The clinical implications of abnormal chromosomal microarray (CMA) remain unclear for children less than 1 year of age with critical heart disease. Our objective was to determine whether abnormal CMA was related to surgical severity scores or to pre-determined clinical outcomes, including cardiac arrest. Retrospective review of children under 1 year of age admitted to a pediatric cardiac intensive care unit from December, 2014 to September, 2017. Associations between CMA result and cardiac arrest, syndromic abnormalities, and extracardiac anomalies were evaluated. A simple and multivariable logistic regression model was used to analyze associations between STAT mortality category and CMA result. The overall prevalence of abnormal microarray was 48/168 (29%), with peak prevalence in AV septal defects and left-sided obstructive lesions. There was no statistical association between surgical severity scores and abnormal CMA (STAT 1/2 vs. 3+, odds ratio 0.56, p = 0.196). Abnormal CMA was associated with a higher prevalence of cardiac arrest (5/48 abnormal CMA vs. 2/120 normal CMA, p = 0.02).

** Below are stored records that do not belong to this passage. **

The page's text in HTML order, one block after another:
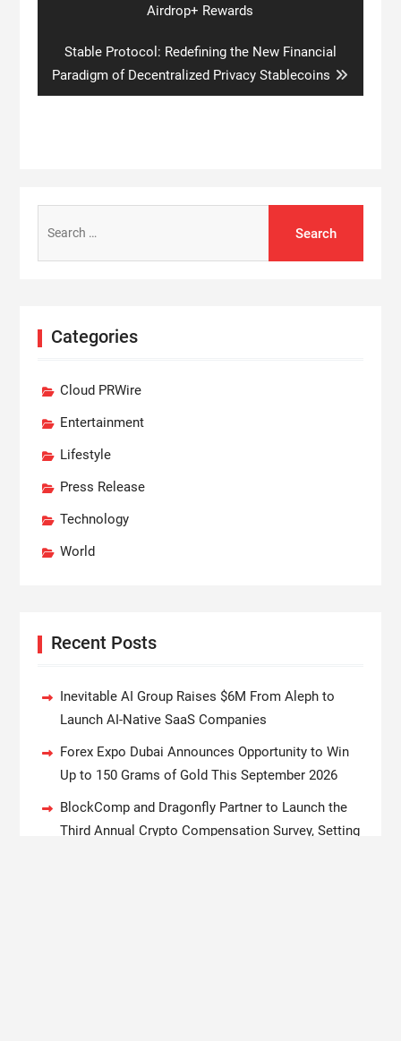
Airdrop+ Rewards
Next
post:
Stable Protocol: Redefining the New Financial
Paradigm of Decentralized Privacy Stablecoins
for:
Categories
Cloud PRWire
Entertainment
Lifestyle
Press Release
Technology
World
Recent Posts
Inevitable AI Group Raises $6M From Aleph to
Launch AI-Native SaaS Companies
Forex Expo Dubai Announces Opportunity to Win
Up to 150 Grams of Gold This September 2026
BlockComp and Dragonfly Partner to Launch the
Third Annual Crypto Compensation Survey, Setting
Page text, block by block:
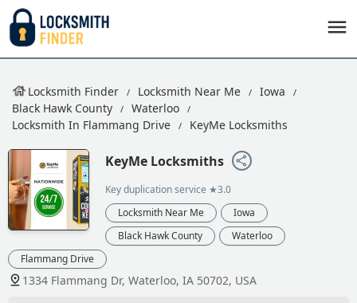
Locksmith Finder Locksmith Near Me
Iowa
Black Hawk County
Waterloo
Locksmith In Flammang Drive
KeyMe Locksmiths
KeyMe Locksmiths
Key duplication service ★3.0
Locksmith Near Me
Iowa
Black Hawk County
Waterloo
Flammang Drive
1334 Flammang Dr, Waterloo, IA 50702, USA
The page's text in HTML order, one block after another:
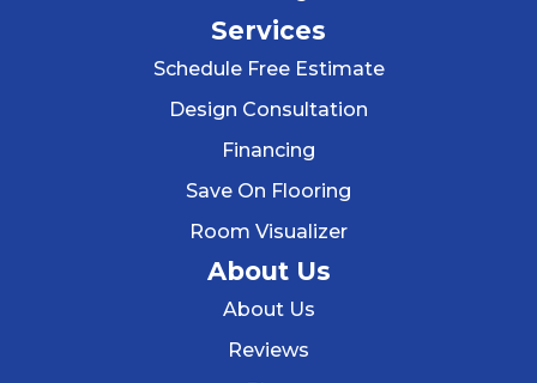
Services
Schedule Free Estimate
Design Consultation
Financing
Save On Flooring
Room Visualizer
About Us
About Us
Reviews
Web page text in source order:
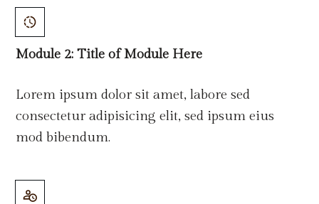
Module 2: Title ofModule Here
Lorem ipsum dolor sit amet, labore sed
consectetur adipisicing elit, sed ipsum eius
mod bibendum.
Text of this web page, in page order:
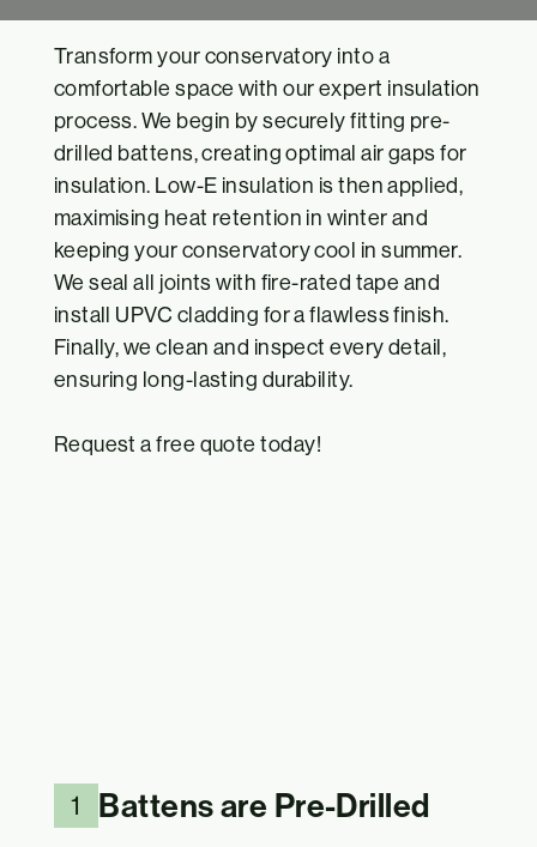
Transform your conservatory into a
comfortable space with our expert insulation
process. We begin by securely fitting pre-
drilled battens, creating optimal air gaps for
insulation. Low-E insulation is then applied,
maximising heat retention in winter and
keeping your conservatory cool in summer.
We seal all joints with fire-rated tape and
install UPVC cladding for a flawless finish.
Finally, we clean and inspect every detail,
ensuring long-lasting durability.
Request afree quote today!
1 Battens are Pre-Drilled
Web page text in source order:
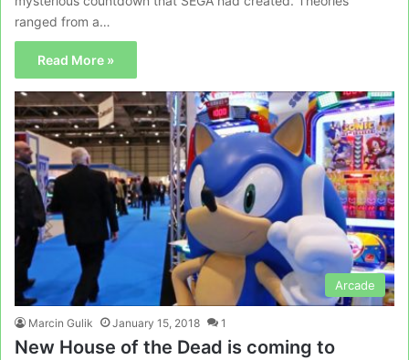
ranged from a…
Read More »
Arcade
Marcin Gulik January 15, 2018 1
New House of the Dead is coming to
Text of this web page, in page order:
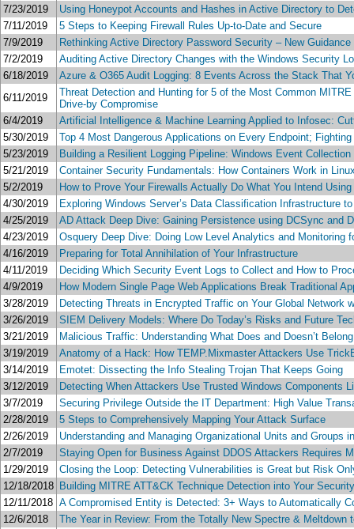
7/23/2019
Using Honeypot Accounts and Hashes in Active Directory to
7/11/2019
5 Steps to Keeping Firewall Rules Up-to-Date and Secure
7/9/2019
Rethinking Active Directory Password Security – New
7/2/2019
Auditing Active Directory Changes with the Windows Security
6/18/2019
Azure & O365 Audit Logging: 8 Events Across the Stack That
6/11/2019
Threat Detection and Hunting for 5 of the Most Common
Drive-by Compromise
6/4/2019
Artificial Intelligence & Machine Learning Applied to Infosec:
5/30/2019
Top 4 Most Dangerous Applications on Every Endpoint;
5/23/2019
Building a Resilient Logging Pipeline: Windows Event
5/21/2019
Container Security Fundamentals: How Containers Work in
5/2/2019
How to Prove Your Firewalls Actually Do What You Intend
4/30/2019
Exploring Windows Server’s Data Classification Infrastructure
4/25/2019
AD Attack Deep Dive: Gaining Persistence using DCSync and
4/23/2019
Osquery Deep Dive: Doing Low Level Analytics and Monitoring
4/16/2019
Preparing for Total Annihilation of Your Infrastructure
4/11/2019
Deciding Which Security Event Logs to Collect and How to
4/9/2019
How Modern Single Page Web Applications Break Traditional
3/28/2019
Detecting Threats in Encrypted Traffic on Your Global Network
3/26/2019
SIEM Delivery Models: Where Do Today’s Risks and Future
3/21/2019
Malicious Traffic: Understanding What Does and Doesn’t
3/19/2019
Anatomy of a Hack: How TEMP.Mixmaster Attackers Use
3/14/2019
Emotet: Dissecting the Info Stealing Trojan That Keeps Going
3/12/2019
Detecting When Attackers Use Trusted Windows
3/7/2019
Securing Privilege Outside the IT Department: High Value
2/28/2019
5 Steps to Comprehensively Mapping Your Attack Surface
2/26/2019
Understanding and Managing Organizational Units and Groups
2/7/2019
Staying Open for Business Against DDOS Attackers Requires
1/29/2019
Closing the Loop: Detecting Vulnerabilities is Great but Risk
12/18/2018 Building MITRE ATT&CK Technique Detection into Your
12/11/2018 A Compromised Entity is Detected: 3+ Ways to Automatically
12/6/2018
The Year in Review: From the Totally New Spectre &
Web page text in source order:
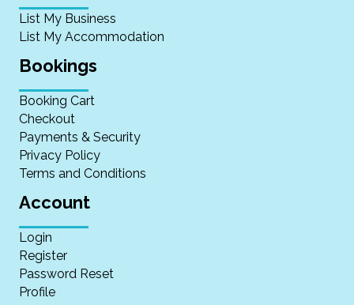
List My Business
List My Accommodation
Bookings
Booking Cart
Checkout
Payments & Security
Privacy Policy
Terms and Conditions
Account
Login
Register
Password Reset
Profile
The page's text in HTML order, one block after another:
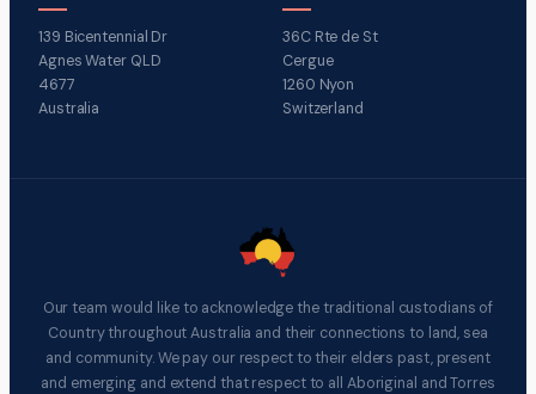
139 Bicentennial Dr
Agnes Water QLD
4677
Australia
36C Rte de St
Cergue
1260 Nyon
Switzerland
Our team would like to acknowledge the traditional custodians of
Country throughout Australia and their connections to land, sea
and community. We pay our respect to their elders past, present
and emerging and extend that respect to all Aboriginal and Torres
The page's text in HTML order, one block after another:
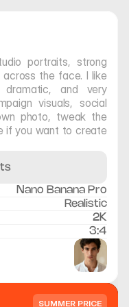
portraits, strong
the face. I like
and very
visuals, social
photo, tweak the
if you want to create
Nano Banana Pro
Realistic
2K
3:4
SUMMER PRICE
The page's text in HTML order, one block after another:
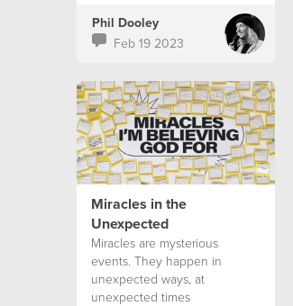
Phil Dooley
Feb 19 2023
Miracles in the
Unexpected
Miracles are mysterious
events. They happen in
unexpected ways, at
unexpected times
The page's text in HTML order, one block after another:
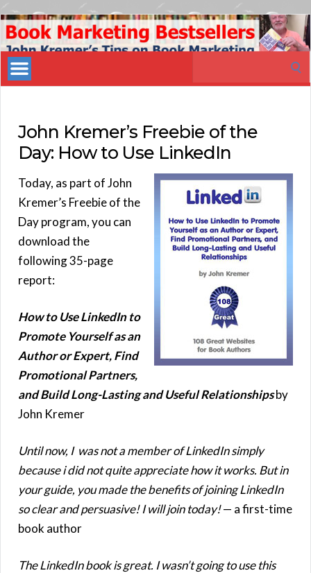
Book
Marketing
Bestsellers
John Kremer’s Freebie of the
Day: How to Use LinkedIn
Today, as part of John
Kremer’s Freebie of the
Day program, you can
download the
following 35-page
report:
How to Use LinkedIn to
Promote Yourself as an
Author or Expert, Find
Promotional Partners,
and Build Long-Lasting and Useful Relationshipsby
John Kremer
Until now, I was not a member of LinkedIn simply
because i did not quite appreciate how it works. But in
your guide, you made the benefits of joining LinkedIn
so clear and persuasive! I will join today!— a first-time
book author
The LinkedIn book is great. I wasn’t going to use this
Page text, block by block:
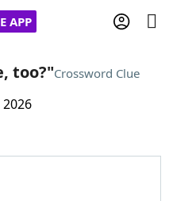
APP
too?"Crossword Clue
2026
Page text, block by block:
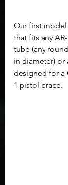
Our first
that fits any
tube (any
in diameter) or
designed for a
1 pistol brace.
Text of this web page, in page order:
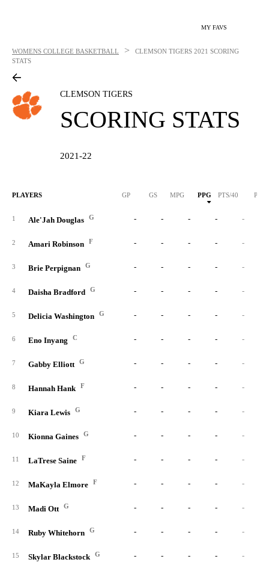
MY FAVS
WOMENS COLLEGE BASKETBALL > CLEMSON TIGERS 2021 SCORING
STATS
CLEMSON TIGERS
SCORING STATS
2021-22
PLAYERS GP GS MPG PPG PTS/40 PTS
1 Ale'Jah Douglas G - - - - -
2 Amari Robinson F - - - - -
3 Brie Perpignan G - - - - -
4 Daisha Bradford G - - - - -
5 Delicia Washington G - - - - -
6 Eno Inyang C - - - - -
7 Gabby Elliott G - - - - -
8 Hannah Hank F - - - - -
9 Kiara Lewis G - - - - -
10 Kionna Gaines G - - - - -
11 LaTrese Saine F - - - - -
12 MaKayla Elmore F - - - - -
13 Madi Ott G - - - - -
14 Ruby Whitehorn G - - - - -
15 Skylar Blackstock G - - - - -
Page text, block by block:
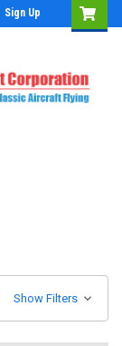
Sign Up
Show Filters
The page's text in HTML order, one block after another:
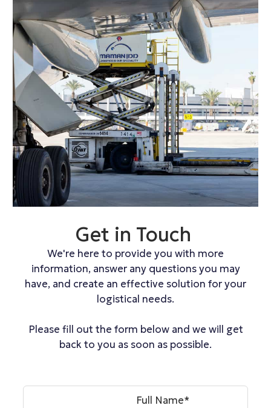
Get in Touch
We're here to provide you with more
information, answer any questions you may
have, and create an effective solution for your
logistical needs.
Please fill out the form below and we will get
back to you as soon as possible.
Full Name*
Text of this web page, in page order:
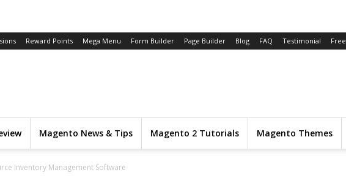
Reward Points Mega Menu Form Builder Page Builder Blog FAQ Testimonial Free
Magento News & Tips Magento 2 Tutorials Magento Themes
Inventory Management Software
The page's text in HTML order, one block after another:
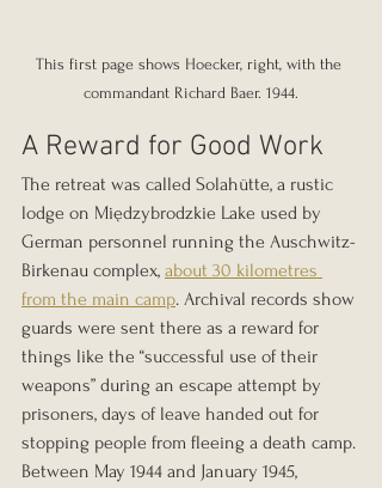
This first page shows Hoecker, right, with the
commandant Richard Baer. 1944.
A Reward for Good Work
The retreat was called Solahütte, a rustic
lodge on Międzybrodzkie Lake used by
German personnel running the Auschwitz-
Birkenau complex, about 30 kilometres
from the main camp. Archival records show
guards were sent there as a reward for
things like the “successful use of their
weapons” during an escape attempt by
prisoners, days of leave handed out for
stopping people from fleeing a death camp.
Between May 1944 and January 1945,
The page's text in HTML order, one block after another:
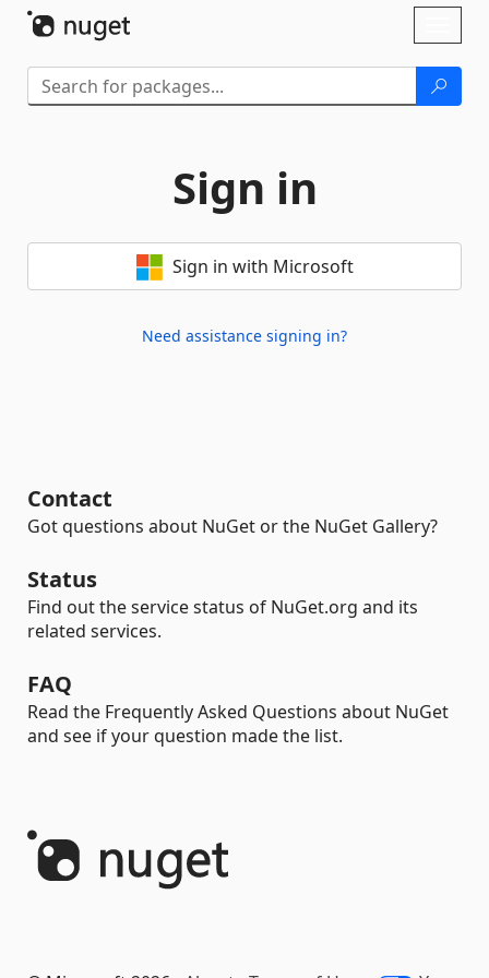
Sign in
Sign in with Microsoft
Need assistance signing in?
Contact
Got questions about NuGet or the NuGet Gallery?
Status
Find out the service status of NuGet.org and its
related services.
FAQ
Read the Frequently Asked Questions about NuGet
and see if your question made the list.
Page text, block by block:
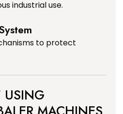
industrial use.
to protect
USING
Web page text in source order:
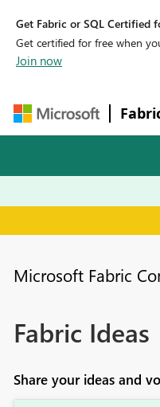
Get Fabric or SQL Certified
Get certified for free when
Join now
Microsoft Fabric
Fabric Ideas
Share your ideas and
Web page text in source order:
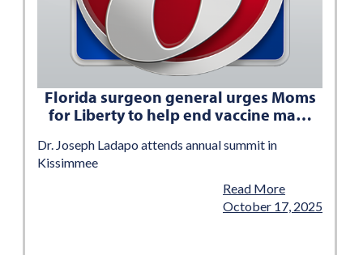
Florida surgeon general urges Moms
for Liberty to help end vaccine ma…
Dr. Joseph Ladapo attends annual summit in
Kissimmee
Read More
October 17, 2025
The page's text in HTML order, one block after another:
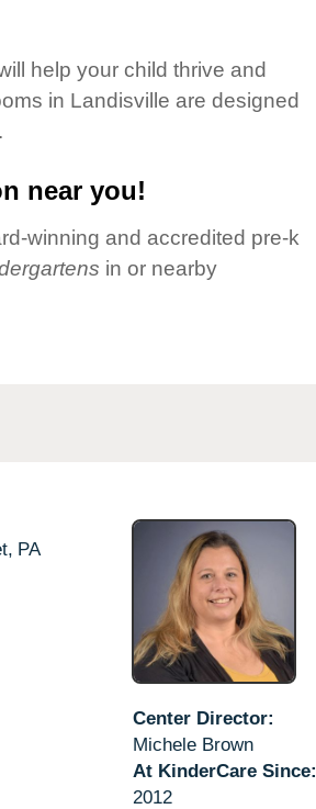
help your child thrive and
in Landisville are designed
near you!
winning and accredited pre-k
in or nearby
PA
Center Director:
Michele Brown
At KinderCare Since:
2012
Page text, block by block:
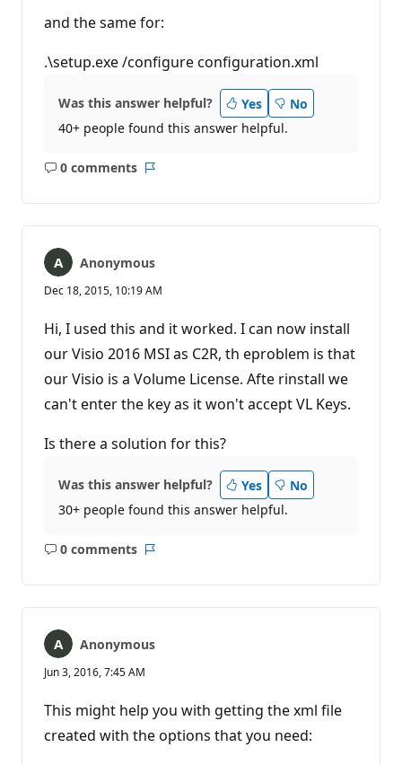
and the same for:
.\setup.exe /configure configuration.xml
Was this answer helpful? Yes
No
40+ people found this answer helpful.
0 comments
No
Report
Anonymous
Dec 18, 2015, 10:19 AM
Hi, I used this and it worked. I can now install
our Visio 2016 MSI as C2R, th eproblem is that
our Visio is a Volume License. Afte rinstall we
can't enter the key as it won't accept VL Keys.
Is there a solution for this?
Was this answer helpful? Yes
No
30+ people found this answer helpful.
0 comments
No
Report
Anonymous
Jun 3, 2016, 7:45 AM
This might help you with getting the xml file
created with the options that you need:

Abnormal CMA was associated with a higher frequency of syndromic abnormalities (18/48 abnormal CMA vs. 13/120 normal CMA, p < 0.001). There was a high prevalence of abnormal CMA findings in the pediatric cardiac population less than 1 year of age (29%), associated with cardiac arrest, but not associated with surgical risk score. The absence of a standardized protocol for ordering a CMA in the setting of congenital heart disease results in a highly variable prevalence data.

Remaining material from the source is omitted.